Surgical Techniques for Resection of Vascular Malformations within the Spinal Cord

Spinal vascular malformations (SVMs), including arteriovenous fistulas (AVFs) and arteriovenous malformations (AVMs), are complex and challenging to treat. Advances in microsurgery, endovascular techniques, and neuroimaging have enhanced our ability to treat SVMs safely and effectively. A thorough understanding of spinal cord anatomy, spinal vascular anatomy, and the pathophysiology of these lesions is needed for their proper management.

25.2 Patient Selection

The SVMs represent a group of lesions with various clinical manifestations, anatomical considerations, pathophysiology, and management strategies; therefore, patient selection for treatment is often based on lesion type. To simplify this task, the senior author (R.F.S.) of this chapter, developed a classification system to group these lesions based on their anatomy and pathophysiology and to improve on previously confusing classification systems. ¹ A brief review of this classification system helps guide patient selection.

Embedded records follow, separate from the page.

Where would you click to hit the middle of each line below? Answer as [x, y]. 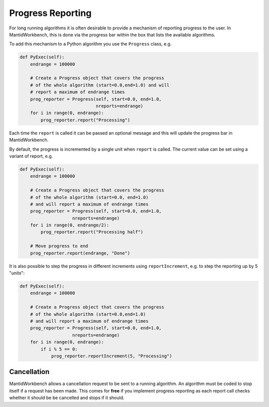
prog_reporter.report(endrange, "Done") [80, 253]
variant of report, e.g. [31, 156]
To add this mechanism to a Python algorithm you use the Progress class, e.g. [90, 44]
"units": [17, 273]
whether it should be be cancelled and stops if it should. [67, 398]
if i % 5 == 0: [59, 349]
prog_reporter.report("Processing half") [92, 232]
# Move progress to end [59, 246]
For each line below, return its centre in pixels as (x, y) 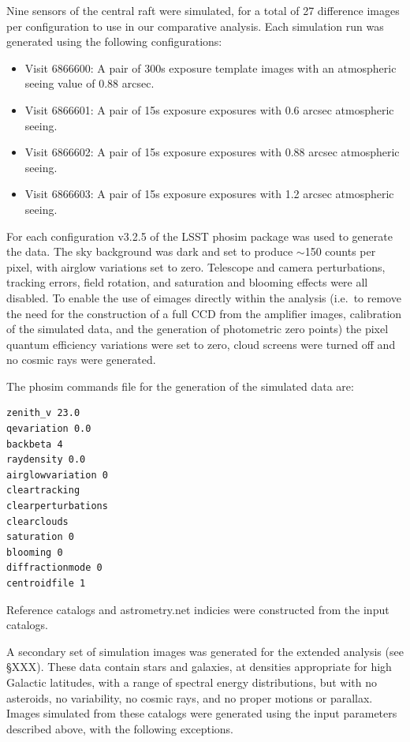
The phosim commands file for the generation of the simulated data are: (180, 386)
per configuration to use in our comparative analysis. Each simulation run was (195, 26)
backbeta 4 (35, 444)
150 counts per (340, 251)
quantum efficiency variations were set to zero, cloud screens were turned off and (201, 344)
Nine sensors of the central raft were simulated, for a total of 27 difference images (203, 10)
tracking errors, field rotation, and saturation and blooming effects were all (187, 282)
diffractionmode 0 (54, 568)
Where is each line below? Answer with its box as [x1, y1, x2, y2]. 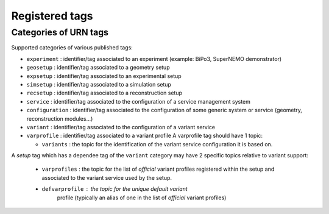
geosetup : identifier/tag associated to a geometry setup [26, 64, 170, 71]
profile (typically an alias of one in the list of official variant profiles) [57, 194, 227, 201]
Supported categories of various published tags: [11, 44, 133, 51]
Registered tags [11, 9, 94, 23]
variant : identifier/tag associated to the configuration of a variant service [26, 123, 216, 130]
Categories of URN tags [11, 27, 109, 38]
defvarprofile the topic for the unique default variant [41, 185, 188, 193]
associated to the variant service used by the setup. [41, 174, 172, 181]
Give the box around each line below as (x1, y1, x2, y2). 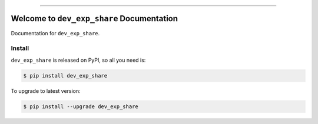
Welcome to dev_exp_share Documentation (11, 14, 178, 24)
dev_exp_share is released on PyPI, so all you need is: (11, 56, 146, 63)
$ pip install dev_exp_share (23, 72, 108, 79)
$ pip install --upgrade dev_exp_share (23, 103, 138, 110)
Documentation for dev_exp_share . (11, 29, 100, 36)
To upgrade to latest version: (11, 87, 81, 94)
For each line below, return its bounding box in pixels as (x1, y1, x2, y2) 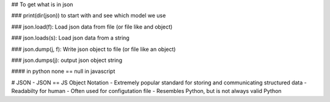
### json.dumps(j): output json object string (11, 56, 122, 64)
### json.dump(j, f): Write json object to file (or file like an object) (11, 46, 176, 53)
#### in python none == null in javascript (11, 67, 116, 75)
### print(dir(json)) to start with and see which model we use (11, 12, 166, 19)
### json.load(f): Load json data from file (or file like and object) (11, 23, 173, 30)
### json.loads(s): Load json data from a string (11, 34, 130, 42)
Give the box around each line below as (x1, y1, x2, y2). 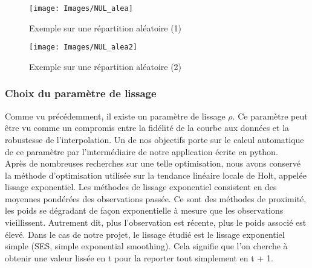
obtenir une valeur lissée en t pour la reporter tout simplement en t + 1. (5, 251, 273, 264)
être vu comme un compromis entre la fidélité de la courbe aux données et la (5, 121, 290, 134)
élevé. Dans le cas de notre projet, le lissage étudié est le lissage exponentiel (5, 228, 285, 240)
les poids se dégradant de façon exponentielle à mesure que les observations (5, 204, 284, 217)
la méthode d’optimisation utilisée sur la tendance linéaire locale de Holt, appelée (5, 168, 307, 181)
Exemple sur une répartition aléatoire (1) (29, 21, 182, 34)
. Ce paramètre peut (232, 109, 308, 122)
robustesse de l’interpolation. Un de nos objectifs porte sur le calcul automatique (5, 133, 304, 145)
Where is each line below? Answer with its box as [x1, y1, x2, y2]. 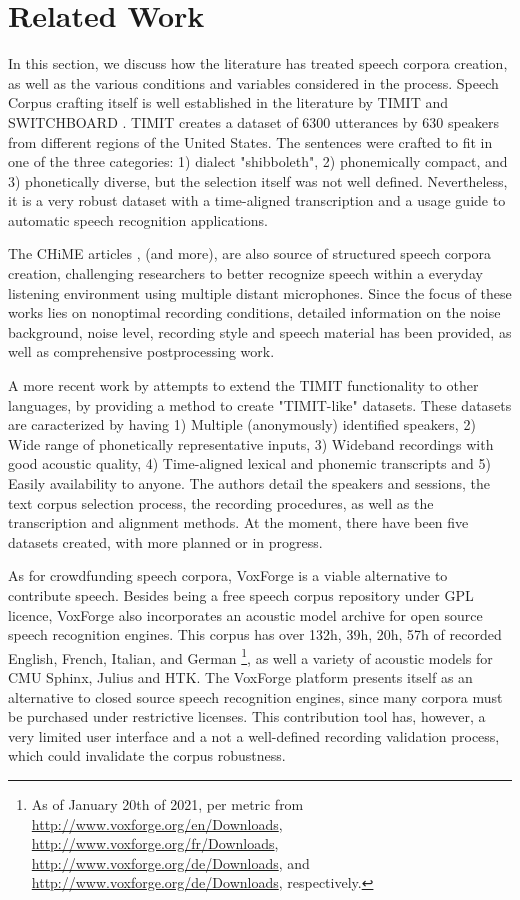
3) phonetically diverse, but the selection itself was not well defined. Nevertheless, [8, 170, 508, 191]
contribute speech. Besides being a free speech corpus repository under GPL [8, 584, 474, 605]
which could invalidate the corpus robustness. [8, 745, 286, 766]
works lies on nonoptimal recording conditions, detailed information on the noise [8, 302, 501, 323]
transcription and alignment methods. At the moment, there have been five [8, 512, 469, 533]
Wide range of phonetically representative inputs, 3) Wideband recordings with [8, 433, 494, 454]
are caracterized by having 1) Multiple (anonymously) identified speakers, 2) [8, 414, 476, 435]
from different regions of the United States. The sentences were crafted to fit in [8, 131, 493, 152]
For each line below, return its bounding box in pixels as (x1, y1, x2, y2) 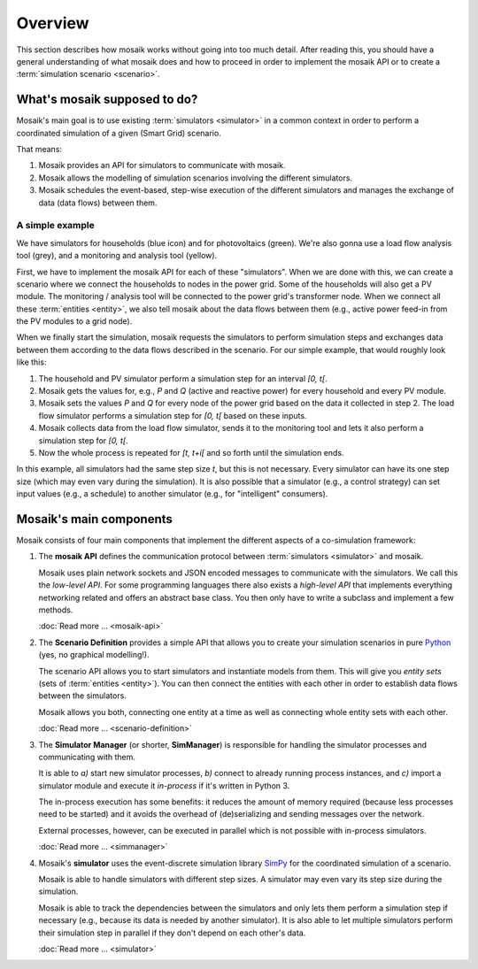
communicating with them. (38, 751, 136, 762)
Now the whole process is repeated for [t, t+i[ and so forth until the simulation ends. (38, 447, 344, 458)
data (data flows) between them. (38, 197, 158, 208)
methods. (38, 604, 73, 615)
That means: (16, 144, 62, 155)
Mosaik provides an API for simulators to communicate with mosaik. (38, 160, 286, 171)
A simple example (16, 219, 95, 232)
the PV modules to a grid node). (16, 316, 133, 327)
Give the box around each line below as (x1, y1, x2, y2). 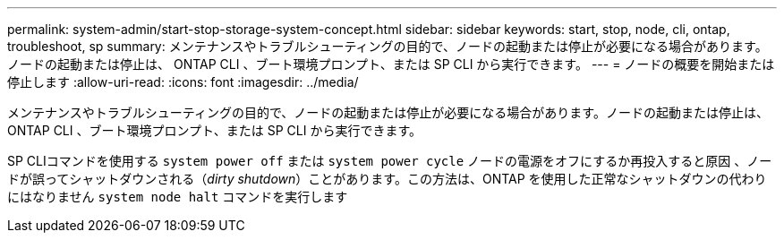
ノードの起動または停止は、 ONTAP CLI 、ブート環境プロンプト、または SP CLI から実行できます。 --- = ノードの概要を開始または (7, 56, 775, 72)
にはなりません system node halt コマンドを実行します (7, 189, 348, 204)
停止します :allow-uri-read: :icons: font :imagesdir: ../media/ (7, 74, 359, 90)
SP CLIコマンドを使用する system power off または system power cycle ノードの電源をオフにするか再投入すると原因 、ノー (7, 153, 772, 168)
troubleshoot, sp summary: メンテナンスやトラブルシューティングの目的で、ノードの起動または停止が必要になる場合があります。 (7, 39, 768, 54)
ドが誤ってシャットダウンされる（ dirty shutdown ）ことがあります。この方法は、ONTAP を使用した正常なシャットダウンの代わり (7, 171, 767, 186)
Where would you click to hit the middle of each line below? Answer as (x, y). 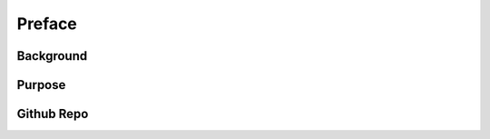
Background (52, 56)
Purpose (41, 85)
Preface (47, 24)
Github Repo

SVMs can be separated into AVFs and AVMs. AVFs are separated into extradural and intradural types. Intradural fistulas can be either dorsal or ventral. AVMs are divided into extradural–intradural or intradural. Intradural AVMs are further subdivided into intramedullary, which can be compact or diffuse, and conus medullaris AVMs.

25.2.1 Spinal Arteriovenous Fistulas

Extradural Arteriovenous Fistulas

Extradural AVFs involve an extradural radicular artery branch in connection with the epidural venous plexus ( ▶ Fig. 25.1 a). They are rare lesions and are typically treated endovascularly.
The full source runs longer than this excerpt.